**Task details**
After locating the line with "необходимой опции, выделения" in the entries below, output it and each following line up to and including the line with "simulation techniques become", exactly and without pictures.

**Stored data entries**
# # # # # # #
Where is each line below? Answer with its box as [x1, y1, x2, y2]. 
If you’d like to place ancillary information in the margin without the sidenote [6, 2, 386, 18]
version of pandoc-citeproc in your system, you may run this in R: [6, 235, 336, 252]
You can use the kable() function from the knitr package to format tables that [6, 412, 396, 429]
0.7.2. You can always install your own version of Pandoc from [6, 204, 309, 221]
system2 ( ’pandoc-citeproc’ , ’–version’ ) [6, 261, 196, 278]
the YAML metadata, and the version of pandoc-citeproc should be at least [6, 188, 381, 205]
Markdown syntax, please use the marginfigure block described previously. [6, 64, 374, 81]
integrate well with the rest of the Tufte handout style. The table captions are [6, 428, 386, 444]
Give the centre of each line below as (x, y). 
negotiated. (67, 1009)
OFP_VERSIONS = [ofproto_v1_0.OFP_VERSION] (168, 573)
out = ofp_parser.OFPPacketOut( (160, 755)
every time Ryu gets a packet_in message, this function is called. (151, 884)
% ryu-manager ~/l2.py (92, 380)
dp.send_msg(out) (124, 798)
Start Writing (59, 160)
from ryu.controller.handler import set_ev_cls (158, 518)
# # # # # # #
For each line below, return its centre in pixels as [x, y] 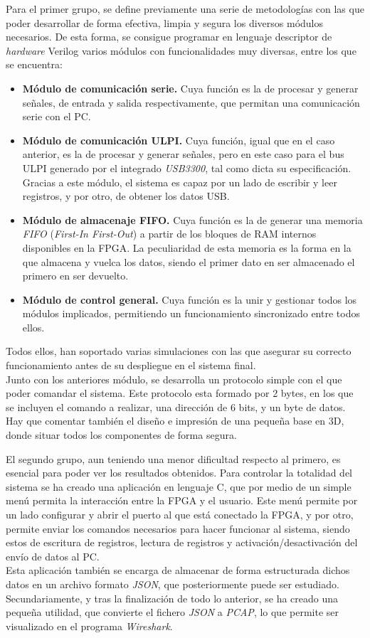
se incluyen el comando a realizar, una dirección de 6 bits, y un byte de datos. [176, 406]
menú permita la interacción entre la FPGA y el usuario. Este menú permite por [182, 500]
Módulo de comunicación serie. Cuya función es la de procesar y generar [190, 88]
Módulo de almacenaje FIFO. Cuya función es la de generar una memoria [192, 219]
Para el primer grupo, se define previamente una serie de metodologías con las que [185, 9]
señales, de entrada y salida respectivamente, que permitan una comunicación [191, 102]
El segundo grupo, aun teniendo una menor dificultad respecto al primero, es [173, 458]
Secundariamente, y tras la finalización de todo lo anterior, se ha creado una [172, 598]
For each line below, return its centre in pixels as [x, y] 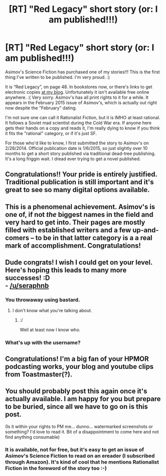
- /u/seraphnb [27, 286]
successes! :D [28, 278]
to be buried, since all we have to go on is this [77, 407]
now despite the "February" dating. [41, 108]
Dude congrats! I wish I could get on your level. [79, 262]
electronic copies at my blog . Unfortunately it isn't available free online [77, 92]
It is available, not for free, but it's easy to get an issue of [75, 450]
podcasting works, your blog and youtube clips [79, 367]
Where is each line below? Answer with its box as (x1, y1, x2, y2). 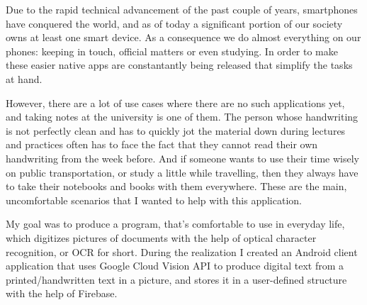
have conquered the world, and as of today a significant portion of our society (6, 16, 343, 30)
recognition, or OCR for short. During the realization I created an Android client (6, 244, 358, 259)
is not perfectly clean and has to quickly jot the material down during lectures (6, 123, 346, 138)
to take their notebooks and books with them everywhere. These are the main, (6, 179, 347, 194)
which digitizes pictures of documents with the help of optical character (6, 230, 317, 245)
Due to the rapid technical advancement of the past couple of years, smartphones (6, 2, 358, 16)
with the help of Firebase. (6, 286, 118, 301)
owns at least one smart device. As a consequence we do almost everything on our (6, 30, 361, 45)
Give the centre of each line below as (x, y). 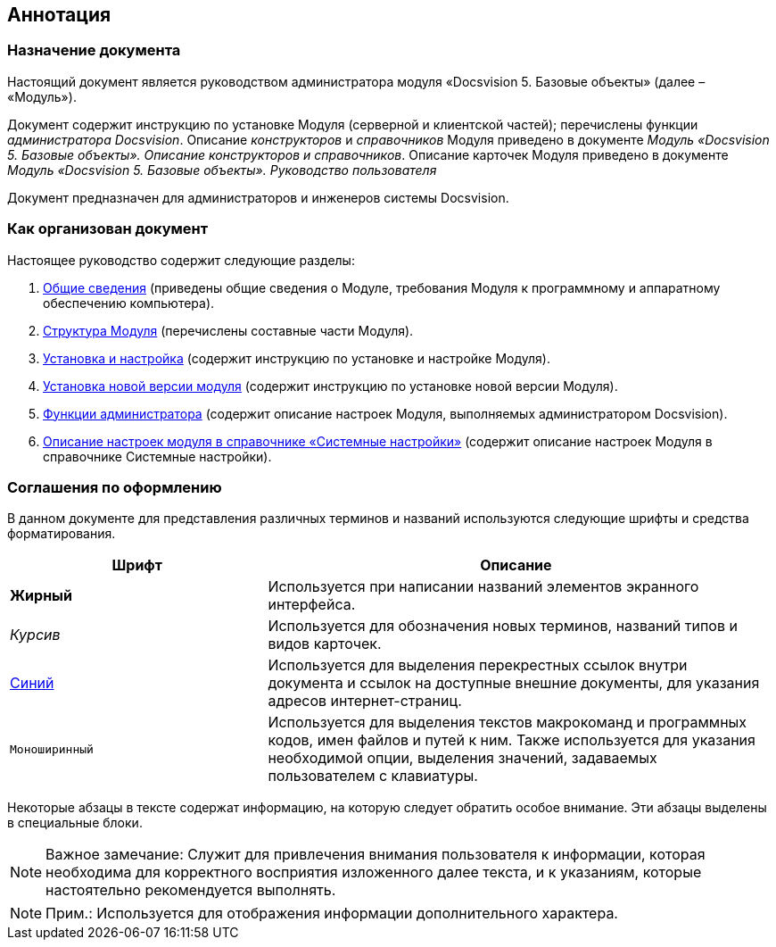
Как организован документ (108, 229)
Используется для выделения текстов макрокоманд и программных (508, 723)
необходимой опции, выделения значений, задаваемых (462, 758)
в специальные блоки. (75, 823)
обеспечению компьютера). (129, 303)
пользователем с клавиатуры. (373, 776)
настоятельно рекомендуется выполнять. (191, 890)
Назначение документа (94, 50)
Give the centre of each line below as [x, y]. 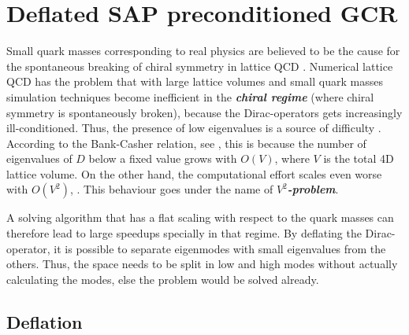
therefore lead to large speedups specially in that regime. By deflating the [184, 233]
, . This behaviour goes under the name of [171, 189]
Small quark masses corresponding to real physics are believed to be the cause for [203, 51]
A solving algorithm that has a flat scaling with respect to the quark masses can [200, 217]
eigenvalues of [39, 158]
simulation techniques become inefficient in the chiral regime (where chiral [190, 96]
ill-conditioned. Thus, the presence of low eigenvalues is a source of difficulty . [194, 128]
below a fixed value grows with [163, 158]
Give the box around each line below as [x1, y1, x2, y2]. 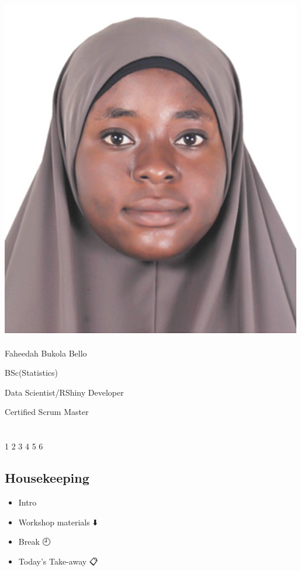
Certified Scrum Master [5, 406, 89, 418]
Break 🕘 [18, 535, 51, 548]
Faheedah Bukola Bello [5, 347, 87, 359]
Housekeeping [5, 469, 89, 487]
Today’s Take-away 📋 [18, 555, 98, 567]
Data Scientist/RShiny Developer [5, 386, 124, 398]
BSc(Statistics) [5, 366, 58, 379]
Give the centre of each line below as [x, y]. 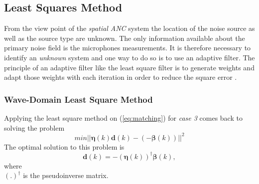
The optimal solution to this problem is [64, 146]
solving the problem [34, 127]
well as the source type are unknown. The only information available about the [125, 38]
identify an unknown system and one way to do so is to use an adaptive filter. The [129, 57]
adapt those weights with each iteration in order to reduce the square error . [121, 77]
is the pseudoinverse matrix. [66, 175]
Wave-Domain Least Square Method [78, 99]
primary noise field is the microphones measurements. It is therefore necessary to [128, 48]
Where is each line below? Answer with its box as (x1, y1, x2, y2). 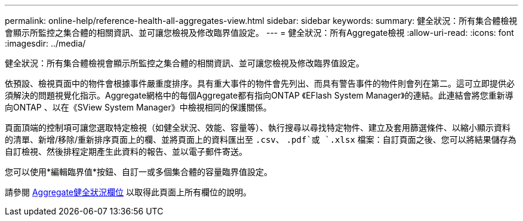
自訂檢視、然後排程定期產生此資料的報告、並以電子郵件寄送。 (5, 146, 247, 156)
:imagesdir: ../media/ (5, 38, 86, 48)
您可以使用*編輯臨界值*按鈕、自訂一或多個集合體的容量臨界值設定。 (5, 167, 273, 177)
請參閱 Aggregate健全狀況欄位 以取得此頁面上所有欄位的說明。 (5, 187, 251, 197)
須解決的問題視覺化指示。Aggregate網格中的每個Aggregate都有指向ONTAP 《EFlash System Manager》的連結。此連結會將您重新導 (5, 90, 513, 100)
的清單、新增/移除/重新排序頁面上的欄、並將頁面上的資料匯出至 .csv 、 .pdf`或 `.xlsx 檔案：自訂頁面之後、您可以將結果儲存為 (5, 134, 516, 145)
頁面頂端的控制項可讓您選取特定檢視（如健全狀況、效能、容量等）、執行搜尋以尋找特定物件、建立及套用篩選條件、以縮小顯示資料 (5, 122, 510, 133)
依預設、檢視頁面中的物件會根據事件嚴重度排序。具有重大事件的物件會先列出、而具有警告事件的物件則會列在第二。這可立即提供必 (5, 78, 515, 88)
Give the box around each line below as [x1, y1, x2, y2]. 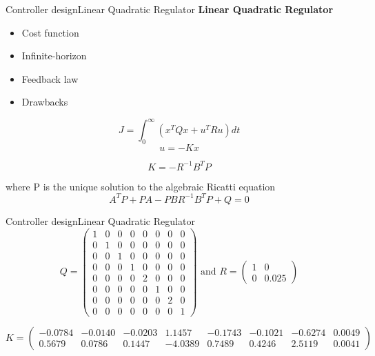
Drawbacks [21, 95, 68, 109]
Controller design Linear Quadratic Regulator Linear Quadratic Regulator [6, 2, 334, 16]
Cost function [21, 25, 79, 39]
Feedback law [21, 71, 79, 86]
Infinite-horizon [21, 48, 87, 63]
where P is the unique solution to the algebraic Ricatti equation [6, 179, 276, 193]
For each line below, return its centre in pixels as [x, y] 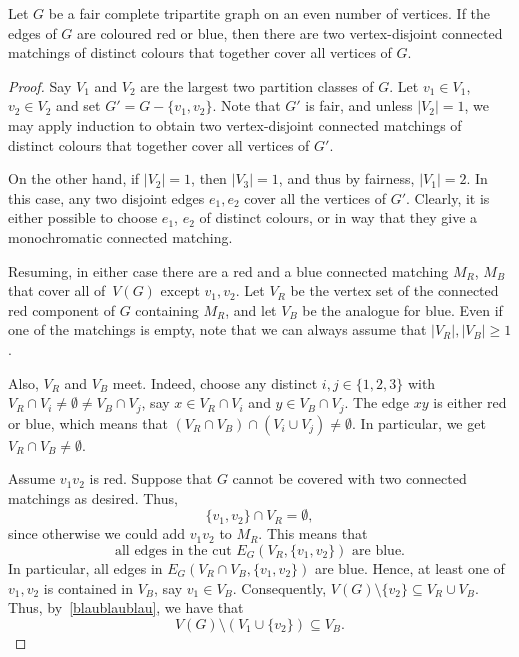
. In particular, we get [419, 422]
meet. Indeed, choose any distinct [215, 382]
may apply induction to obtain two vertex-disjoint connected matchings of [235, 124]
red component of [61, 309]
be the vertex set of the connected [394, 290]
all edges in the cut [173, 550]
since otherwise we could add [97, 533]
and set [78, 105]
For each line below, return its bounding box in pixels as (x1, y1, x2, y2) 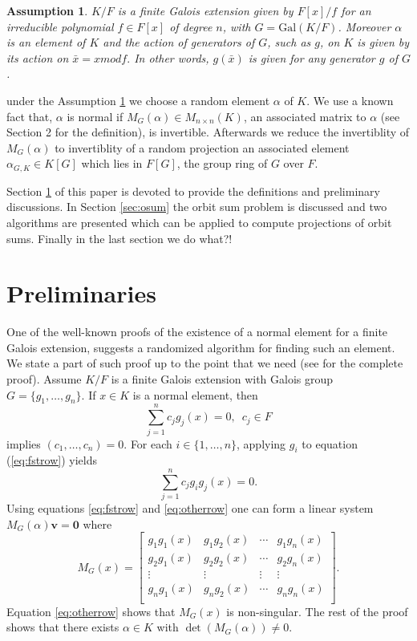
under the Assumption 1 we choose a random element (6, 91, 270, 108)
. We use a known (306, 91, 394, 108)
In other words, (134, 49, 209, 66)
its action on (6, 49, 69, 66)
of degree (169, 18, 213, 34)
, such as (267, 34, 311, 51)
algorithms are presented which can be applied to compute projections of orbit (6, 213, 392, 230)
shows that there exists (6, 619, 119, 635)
# # # # # # #
**Output**
необходимой опции, выделения значений, задаваемых (462, 758)
в специальные блоки. (75, 823)
обеспечению компьютера). (129, 303)
пользователем с клавиатуры. (373, 776)
настоятельно рекомендуется выполнять. (191, 890)
Назначение документа (94, 50)
Give the centre of each line below as [x, y]. 
therefore lead to large speedups specially in that regime. By deflating the [184, 233]
, . This behaviour goes under the name of [171, 189]
Small quark masses corresponding to real physics are believed to be the cause for [203, 51]
A solving algorithm that has a flat scaling with respect to the quark masses can [200, 217]
eigenvalues of [39, 158]
simulation techniques become inefficient in the chiral regime (where chiral [190, 96]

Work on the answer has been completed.